→ **WHAT THE TASK REQUIRES**
Below are some records. Print exactly the lines between the one holding "ليبيا أودعها" and the one holding "سفير ألمانيا لدى", inclusive, and nothing else.

→ **DATA IN THIS EXERCISE**
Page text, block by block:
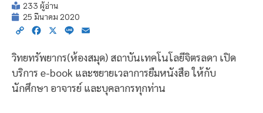
233 ผู้อ่าน
25 มีนาคม 2020
Copy Facebook
X Line
วิทยทรัพยากร(ห้องสมุด) สถาบันเทคโนโลยีจิตรลดา เปิด
บริการ e-book และขยายเวลาการยืมหนังสือ ให้กับ
นักศึกษา อาจารย์ และบุคลากรทุกท่าน
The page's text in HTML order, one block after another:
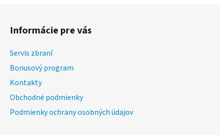
Informácie pre vás
Servis zbraní
Bonusový program
Kontakty
Obchodné podmienky
Podmienky ochrany osobných údajov
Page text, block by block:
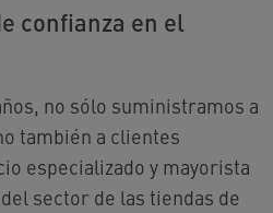
confianza en el
no sólo suministramos a
también a clientes
especializado y mayorista
sector de las tiendas de
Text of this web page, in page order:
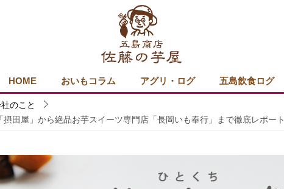
HOME おいもコラム アグリ・ログ 五島飲食ログ
のこと
田屋」から絶品お芋スイーツ専門店「長岡いも奉行」まで徹底レポート
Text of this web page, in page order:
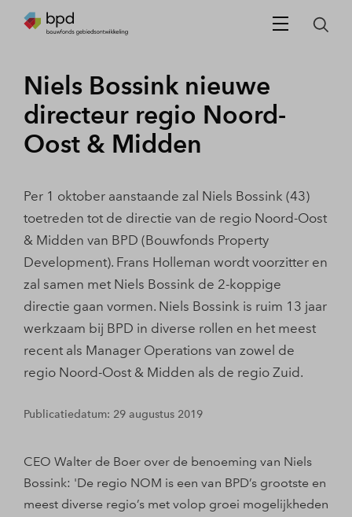
Niels Bossink nieuwe
directeur regio Noord-
Oost & Midden
Per 1 oktober aanstaande zal Niels Bossink (43)
toetreden tot de directie van de regio Noord-Oost
& Midden van BPD (Bouwfonds Property
Development). Frans Holleman wordt voorzitter en
zal samen met Niels Bossink de 2-koppige
directie gaan vormen. Niels Bossink is ruim 13 jaar
werkzaam bij BPD in diverse rollen en het meest
recent als Manager Operations van zowel de
regio Noord-Oost & Midden als de regio Zuid.
Publicatiedatum: 29 augustus 2019
CEO Walter de Boer over de benoeming van Niels
Bossink: 'De regio NOM is een van BPD’s grootste en
meest diverse regio’s met volop groei mogelijkheden
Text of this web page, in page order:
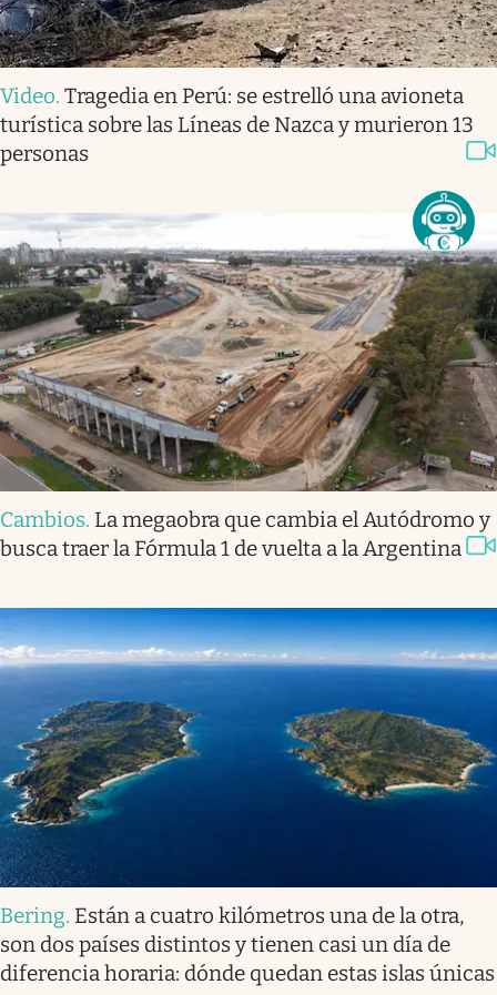
Video. Tragedia en Perú: se estrelló una avioneta
turística sobre las Líneas de Nazca y murieron 13
personas
Cambios. La megaobra que cambia el Autódromo y
busca traer la Fórmula 1 de vuelta a la Argentina
Bering. Están a cuatro kilómetros una de la otra,
son dos países distintos y tienen casi un día de
diferencia horaria: dónde quedan estas islas únicas
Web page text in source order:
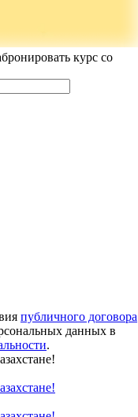
курс со
публичного договора
данных в
.
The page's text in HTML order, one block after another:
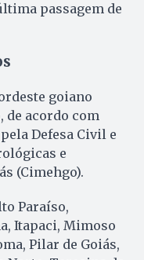
passagem de
goiano
de acordo com
Defesa Civil e
e
(Cimehgo).
Paraíso,
Itapaci, Mimoso
Pilar de Goiás,
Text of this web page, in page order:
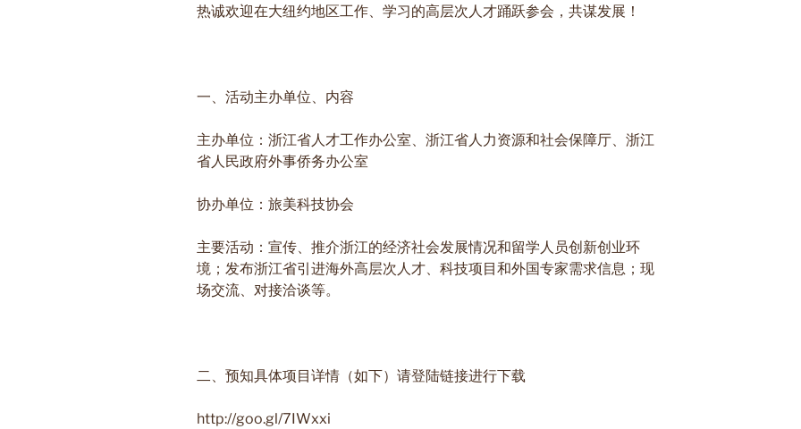
热诚欢迎在大纽约地区工作、学习的高层次人才踊跃参会，共谋发展！
一、活动主办单位、内容
主办单位：浙江省人才工作办公室、浙江省人力资源和社会保障厅、浙江
省人民政府外事侨务办公室
协办单位：旅美科技协会
主要活动：宣传、推介浙江的经济社会发展情况和留学人员创新创业环
境；发布浙江省引进海外高层次人才、科技项目和外国专家需求信息；现
场交流、对接洽谈等。
二、预知具体项目详情（如下）请登陆链接进行下载
http://goo.gl/7IWxxi
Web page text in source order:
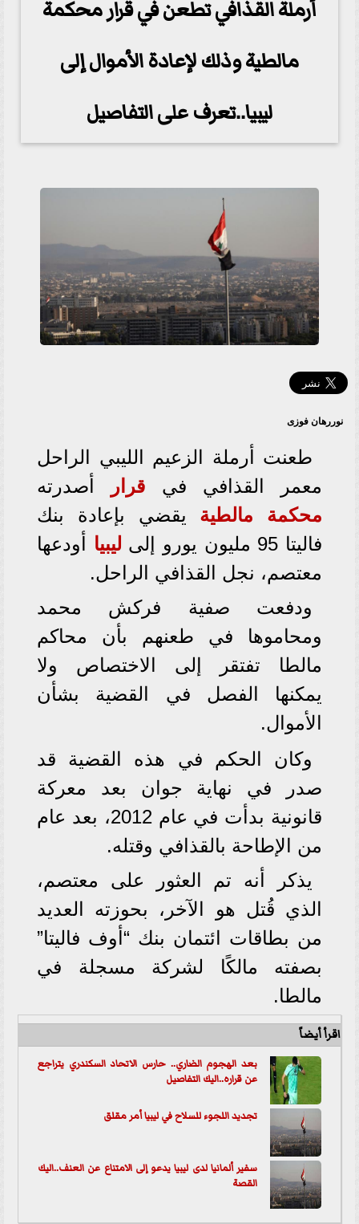
أرملة القذافي تطعن في قرار محكمة
مالطية وذلك لإعادة الأموال إلى
ليبيا..تعرف على التفاصيل
نوررهان فوزى
طعنت أرملة الزعيم الليبي الراحل
معمر القذافي في قرار
أصدرته
محكمة مالطية يقضي بإعادة بنك
فاليتا 95 مليون يورو إلى
ليبيا أودعها
معتصم، نجل القذافي الراحل.
ودفعت صفية فركش محمد
ومحاموها في طعنهم بأن محاكم
مالطا تفتقر إلى الاختصاص ولا
يمكنها الفصل في القضية بشأن
الأموال.
وكان الحكم في هذه القضية قد
صدر في نهاية جوان بعد معركة
قانونية بدأت في عام 2012، بعد عام
من الإطاحة بالقذافي وقتله.
يذكر أنه تم العثور على معتصم،
الذي قُتل هو الآخر، بحوزته العديد
من بطاقات ائتمان بنك “أوف فاليتا”
بصفته مالكًا لشركة مسجلة في
مالطا.
اقرأ أيضاً
بعد الهجوم الضاري.. حارس الاتحاد السكندري يتراجع
عن قراره..اليك التفاصيل
تجديد اللجوء للسلاح في ليبيا أمر مقلق
سفير ألمانيا لدى ليبيا يدعو إلى الامتناع عن العنف..اليك
القصة
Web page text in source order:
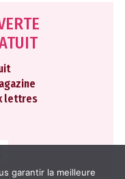
lettres
garantir la meilleure
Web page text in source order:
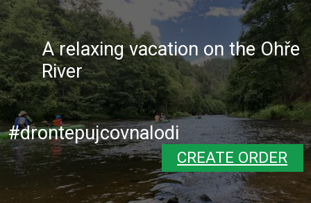
A relaxing vacation on the Ohře
River
#drontepujcovnalodi
CREATE ORDER
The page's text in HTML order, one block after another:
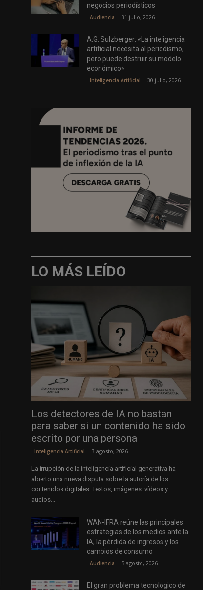
negocios periodísticos
Audiencia 31 julio, 2026
A.G. Sulzberger: «La inteligencia
artificial necesita al periodismo,
pero puede destruir su modelo
económico»
Inteligencia Artificial 30 julio, 2026
LO MÁS LEÍDO
Los detectores de IA no bastan
para saber si un contenido ha sido
escrito por una persona
Inteligencia Artificial 3 agosto, 2026
La irrupción de la inteligencia artificial generativa ha
abierto una nueva disputa sobre la autoría de los
contenidos digitales. Textos, imágenes, vídeos y
audios...
WAN-IFRA reúne las principales
estrategias de los medios ante la
IA, la pérdida de ingresos y los
cambios de consumo
Audiencia 5 agosto, 2026
El gran problema tecnológico de
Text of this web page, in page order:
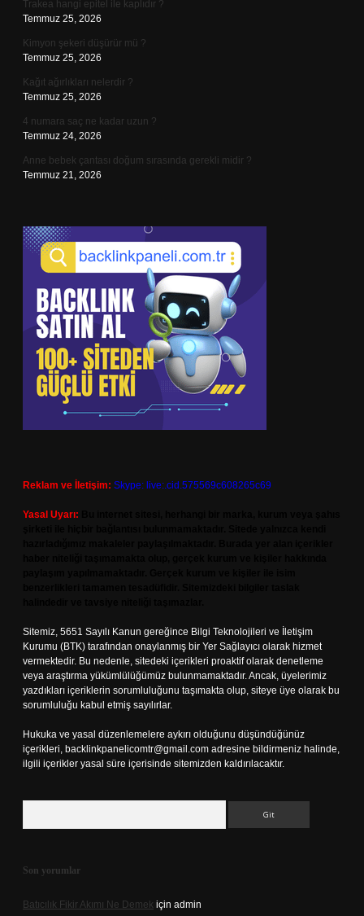
Trakea hangi epitel ile kaplıdır ?
Temmuz 25, 2026
Kimyon şekeri düşürür mü ?
Temmuz 25, 2026
Kağıt ağırlıkları nelerdir ?
Temmuz 25, 2026
4 numara saç ne kadar uzun ?
Temmuz 24, 2026
Anne bebek çantası doğum sırasında gerekli midir ?
Temmuz 21, 2026
Reklam ve İletişim: Skype: live:.cid.575569c608265c69
Yasal Uyarı:
Sitemiz, 5651 Sayılı Kanun gereğince Bilgi Teknolojileri ve İletişim
Kurumu (BTK) tarafından onaylanmış bir Yer Sağlayıcı olarak hizmet
vermektedir. Bu nedenle, sitedeki içerikleri proaktif olarak denetleme
veya araştırma yükümlülüğümüz bulunmamaktadır. Ancak, üyelerimiz
yazdıkları içeriklerin sorumluluğunu taşımakta olup, siteye üye olarak bu
sorumluluğu kabul etmiş sayılırlar.
Hukuka ve yasal düzenlemelere aykırı olduğunu düşündüğünüz
içerikleri, backlinkpanelicomtr@gmail.com adresine bildirmeniz halinde,
ilgili içerikler yasal süre içerisinde sitemizden kaldırılacaktır.
Son yorumlar
Batıcılık Fikir Akımı Ne Demek için admin
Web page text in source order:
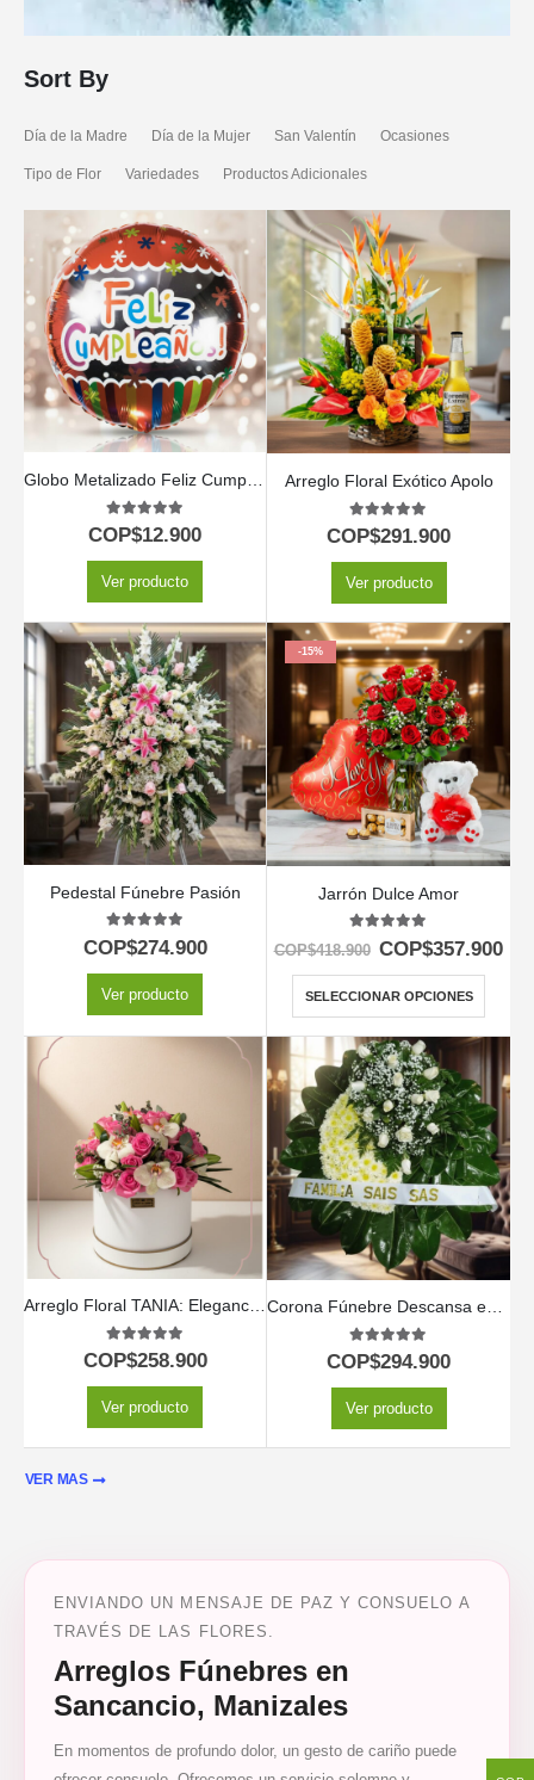
Sort By
Día de la Madre Día de la Mujer San Valentín Ocasiones
Tipo de Flor Variedades Productos Adicionales
Globo Metalizado Feliz Cumpleaños
5.00out of 5
COP$12.900
Ver producto
Arreglo Floral Exótico Apolo
5.00out of 5
COP$291.900
Ver producto
Pedestal Fúnebre Pasión
5.00out of 5
COP$274.900
Ver producto
-15%
Jarrón Dulce Amor
out of 5
COP$418.900 COP$357.900
SELECCIONAR OPCIONES
Arreglo Floral TANIA: Elegancia en Caja con Rosas y Orquídeas 🤍
5.00out of 5
COP$258.900
Ver producto
Corona Fúnebre Descansa en Paz
5.00out of 5
COP$294.900
Ver producto
VER MAS
ENVIANDO UN MENSAJE DE PAZ Y CONSUELO A
TRAVÉS DE LAS FLORES.
Arreglos Fúnebres en
Sancancio, Manizales
En momentos de profundo dolor, un gesto de cariño puede
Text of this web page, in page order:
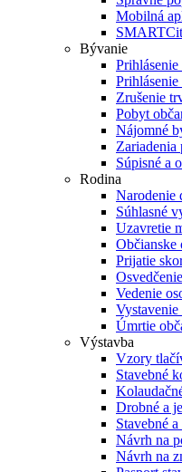
Mobilná
Bývanie
Zrušenie
Pobyt
Nájomné
Zariadenia
Súpisné a
Rodina
Narodenie
Súhlasné
Uzavretie
Občianske
Prijatie
Vedenie
Úmrtie
Výstavba
Vzory
Stavebné
Drobné a
Stavebné
Návrh na
Návrh na
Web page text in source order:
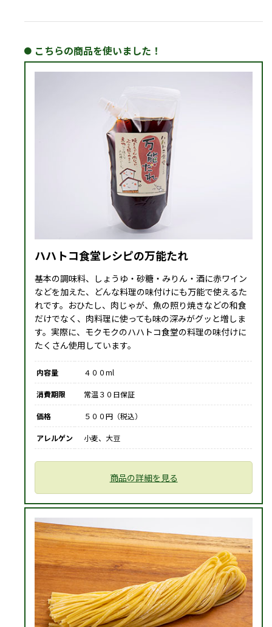
こちらの商品を使いました！
ハハトコ食堂レシピの万能たれ
基本の調味料、しょうゆ・砂糖・みりん・酒に赤ワイン
などを加えた、どんな料理の味付けにも万能で使えるた
れです。おひたし、肉じゃが、魚の照り焼きなどの和食
だけでなく、肉料理に使っても味の深みがグッと増しま
す。実際に、モクモクのハハトコ食堂の料理の味付けに
たくさん使用しています。
内容量 ４００ml
消費期限 常温３０日保証
価格 ５００円（税込）
アレルゲン 小麦、大豆
商品の詳細を見る
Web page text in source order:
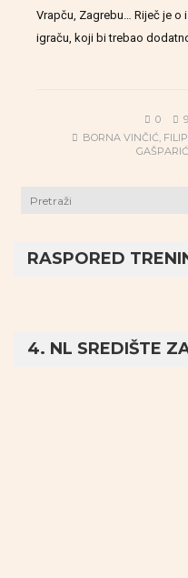
Vrapču, Zagrebu… Riječ je
igraču, koji bi trebao
0
BORNA VINČIĆ,
GAŠPARIĆ
RASPORED
4. NL SREDIŠTE
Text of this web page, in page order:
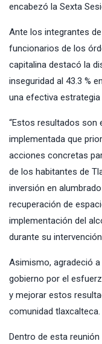
encabezó la Sexta
Ante los integrantes
funcionarios de los
capitalina destacó la
inseguridad al 43.3 %
una efectiva estrategia
“Estos resultados son
implementada que
acciones concretas
de los habitantes de
inversión en
recuperación de
implementación del
durante su
Asimismo, agradeció
gobierno por el
y mejorar estos
comunidad tlaxcalteca.
Dentro de esta
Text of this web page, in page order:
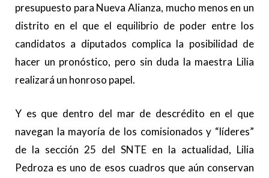
presupuesto para Nueva Alianza, mucho menos en un
distrito en el que el equilibrio de poder entre los
candidatos a diputados complica la posibilidad de
hacer un pronóstico, pero sin duda la maestra Lilia
realizará un honroso papel.
Y es que dentro del mar de descrédito en el que
navegan la mayoría de los comisionados y “líderes”
de la sección 25 del SNTE en la actualidad, Lilia
Pedroza es uno de esos cuadros que aún conservan
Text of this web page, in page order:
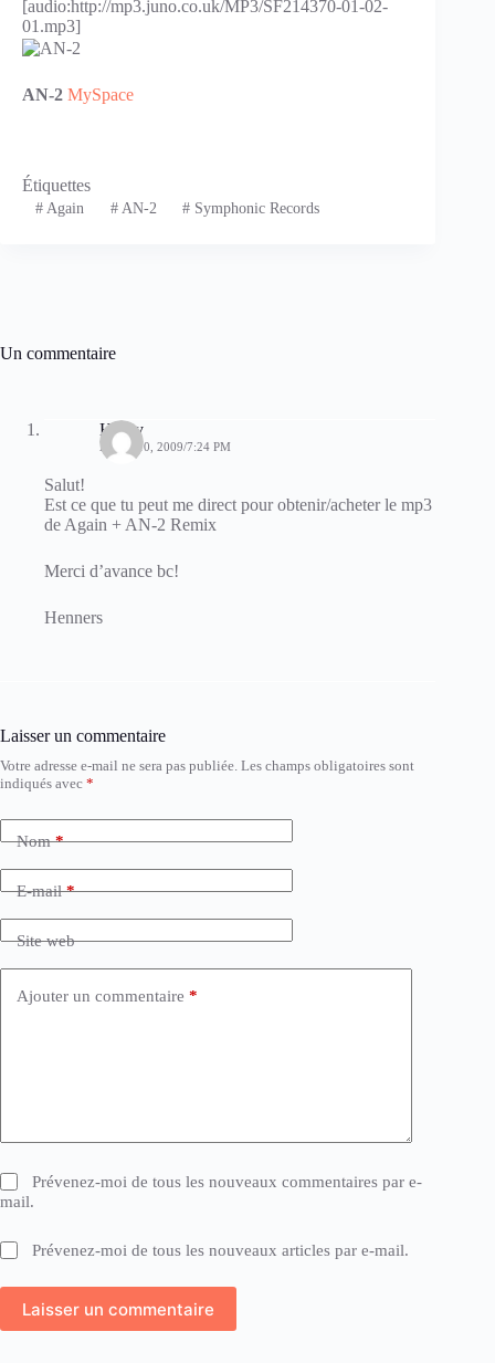
[audio:http://mp3.juno.co.uk/MP3/SF214370-01-02-
01.mp3]
AN-2 MySpace
Étiquettes
#Again #AN-2 # Symphonic Records
Un commentaire
Henry
AOÛT 10, 2009/7:24 PM
Salut!
Est ce que tu peut me direct pour obtenir/acheter le mp3
de Again + AN-2 Remix
Merci d’avance bc!
Henners
Laisser un commentaire
Votre adresse e-mail ne sera pas publiée. Les champs obligatoires sont
indiqués avec *
Nom*
E-mail*
Site web
Ajouter un commentaire *
Prévenez-moi de tous les nouveaux commentaires par e-
mail.
Prévenez-moi de tous les nouveaux articles par e-mail.
Laisser un commentaire
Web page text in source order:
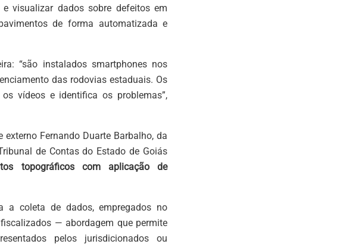
visualizar dados sobre defeitos em
de forma automatizada e
“são instalados smartphones nos
das rodovias estaduais. Os
vídeos e identifica os problemas”,
Fernando Duarte Barbalho, da
de Contas do Estado de Goiás
topográficos com aplicação de
a coleta de dados, empregados no
— abordagem que permite
pelos jurisdicionados ou
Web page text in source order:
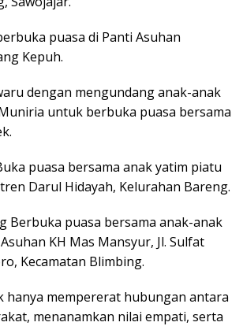
puasa di Panti Asuhan
Kepuh.
dengan mengundang anak-anak
untuk berbuka puasa bersama
puasa bersama anak yatim piatu
Darul Hidayah, Kelurahan Bareng.
Berbuka puasa bersama anak-anak
KH Mas Mansyur, Jl. Sulfat
Kecamatan Blimbing.
hanya mempererat hubungan antara
menanamkan nilai empati, serta
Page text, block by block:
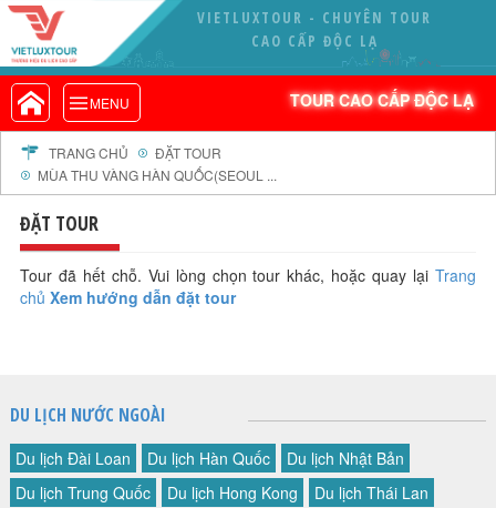
VIETLUXTOUR - CHUYÊN TOUR
CAO CẤP ĐỘC LẠ
MENU TOUR CAO CẤP ĐỘC LẠ
VIETLUXTOUR.COM
TOUR CAO CẤP ĐỘC LẠ
TOUR TRONG NƯỚC
TOUR NƯỚC NGOÀI
TOUR KHỞI HÀNH TỪ HÀ NỘI
TOUR KHỞI HÀNH TỪ ĐÀ NẴNG
TOUR KHỞI HÀNH TỪ CẦN THƠ
TOUR ĐOÀN - M.I.C.E
HỒ SƠ NĂNG LỰC
PROFILE EN
THƯ KHEN VIETLUXTOUR
TRANG CHỦ
ĐẶT TOUR
MÙA THU VÀNG HÀN QUỐC(SEOUL ...
ĐẶT TOUR
Tour đã hết chỗ. Vui lòng chọn tour khác, hoặc quay lạiTrang
chủ Xem hướng dẫn đặt tour
DU LỊCH NƯỚC NGOÀI
Du lịch Đài Loan Du lịch Hàn Quốc
Du lịch Nhật Bản
Du lịch Trung Quốc
Du lịch Hong Kong
Du lịch Thái Lan
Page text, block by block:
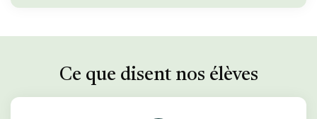
Ce que disent nos élèves

→ **WRITTEN RESPONSE**
ليبيا أودعها
معتصم، نجل القذافي الراحل.
ودفعت صفية فركش محمد
ومحاموها في طعنهم بأن محاكم
مالطا تفتقر إلى الاختصاص ولا
يمكنها الفصل في القضية بشأن
الأموال.
وكان الحكم في هذه القضية قد
صدر في نهاية جوان بعد معركة
قانونية بدأت في عام 2012، بعد عام
من الإطاحة بالقذافي وقتله.
يذكر أنه تم العثور على معتصم،
الذي قُتل هو الآخر، بحوزته العديد
من بطاقات ائتمان بنك “أوف فاليتا”
بصفته مالكًا لشركة مسجلة في
مالطا.
اقرأ أيضاً
بعد الهجوم الضاري.. حارس الاتحاد السكندري يتراجع
عن قراره..اليك التفاصيل
تجديد اللجوء للسلاح في ليبيا أمر مقلق
سفير ألمانيا لدى ليبيا يدعو إلى الامتناع عن العنف..اليك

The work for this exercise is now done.